The present plaintiff, a body corporate, is the registered proprietor of the land at 23 Hodder Street, Brighton East, its units and facilities. The first defendant is the director of the second defendant. The units occupy the land known as 23 Hodder Street, Brighton East.
It is alleged by the plaintiff that on Sunday 11 May 2003, without notification to the plaintiff, the defendants commenced to carry out works on the land at 21 Hodder Street, Brighton, in particular on a large brick wall for a garage, together with associated works, including footings and scaffolding. It was initially alleged by the plaintiff that the works wrongfully encroached upon the plaintiff’s land by a substantial margin, said in imperial terms to be, in places, of the order of 18 inches, which involved also trespass. It was further alleged that, in carrying out the works, the defendants came wrongfully on to the plaintiff’s land and interfered with it, and that, despite demands made of them by the plaintiff to remove the works and cease the works and cease to encroach and trespass, the defendants have proceeded with the works.
By the amended statement of claim, as I say filed on 3 June 2003, the present claim was pleaded, which is that there was a boundary fence between the plaintiff’s units and the adjoining land; that, without seeking permission from the plaintiff, the defendants wrongfully uplifted and removed portions of the dividing fence; that the plaintiff has been in continuous possession and occupation as of right for fifty years of the area of land adjacent to the title boundary of the plaintiff’s land between the units and the dividing fence; that by reason of such continuous possession and occupation, the plaintiff has acquired title by adverse possession to the further land; and that by commencing and carrying out the works the defendants have wrongfully interfered with and trespassed upon that land and are encroaching upon it. By the amended statement of claim the plaintiff claims a declaration that it has acquired title by adverse possession to the further land.
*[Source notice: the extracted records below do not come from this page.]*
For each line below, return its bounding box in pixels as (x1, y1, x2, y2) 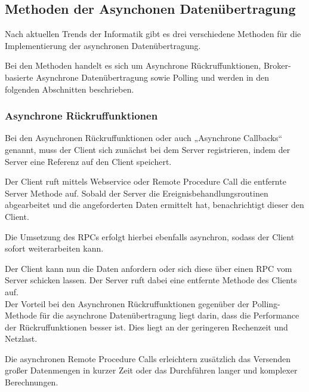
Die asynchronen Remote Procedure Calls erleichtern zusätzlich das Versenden (5, 352, 291, 365)
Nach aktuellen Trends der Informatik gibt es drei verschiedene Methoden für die (5, 27, 301, 40)
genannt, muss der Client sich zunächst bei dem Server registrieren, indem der (5, 143, 291, 155)
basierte (5, 71, 33, 83)
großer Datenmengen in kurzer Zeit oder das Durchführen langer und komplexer (5, 364, 298, 376)
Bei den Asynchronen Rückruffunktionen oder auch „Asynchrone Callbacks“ (5, 131, 283, 144)
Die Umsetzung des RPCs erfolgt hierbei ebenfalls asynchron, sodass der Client (5, 230, 295, 243)
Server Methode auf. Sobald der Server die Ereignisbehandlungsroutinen (5, 186, 268, 199)
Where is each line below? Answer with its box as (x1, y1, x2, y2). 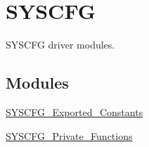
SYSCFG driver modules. (6, 37, 115, 52)
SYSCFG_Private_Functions (6, 128, 133, 143)
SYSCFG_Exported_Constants (6, 104, 143, 119)
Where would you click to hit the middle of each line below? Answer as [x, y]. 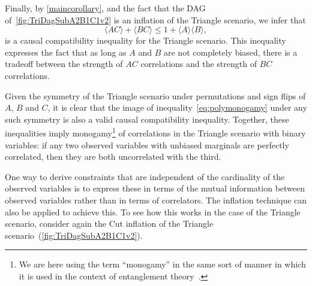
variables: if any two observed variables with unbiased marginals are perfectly [147, 144]
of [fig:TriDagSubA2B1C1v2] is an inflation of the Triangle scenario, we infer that [155, 19]
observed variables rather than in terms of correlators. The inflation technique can [156, 200]
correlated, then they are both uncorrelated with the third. [113, 156]
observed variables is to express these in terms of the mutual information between [155, 188]
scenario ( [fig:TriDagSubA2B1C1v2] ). [74, 235]
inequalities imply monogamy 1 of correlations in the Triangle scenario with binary [155, 132]
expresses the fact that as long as [66, 52]
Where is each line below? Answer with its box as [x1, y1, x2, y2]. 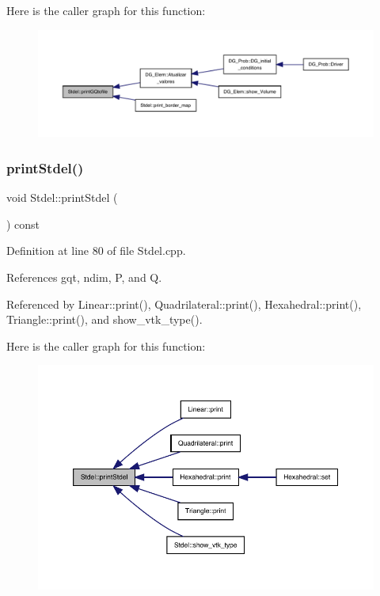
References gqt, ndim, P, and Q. [6, 269, 162, 285]
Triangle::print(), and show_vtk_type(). [6, 311, 203, 328]
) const [6, 215, 40, 232]
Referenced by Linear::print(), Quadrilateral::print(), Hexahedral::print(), [6, 295, 362, 312]
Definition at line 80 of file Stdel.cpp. [6, 242, 186, 259]
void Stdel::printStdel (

Related to these proceedings is a proceeding as to whether the defendants are in contempt of an order of Coldrey, J. of 13 and then of 16 May 2003. I put that matter completely aside in this judgment and in consideration of the matters relevant thereto. I also put completely aside whether the defendants have been overbearing or high-handed in their treatment of the plaintiff. Again, that matter, if it exists, I put completely aside. I have considered and shall decide this case strictly on the relevant legal criteria.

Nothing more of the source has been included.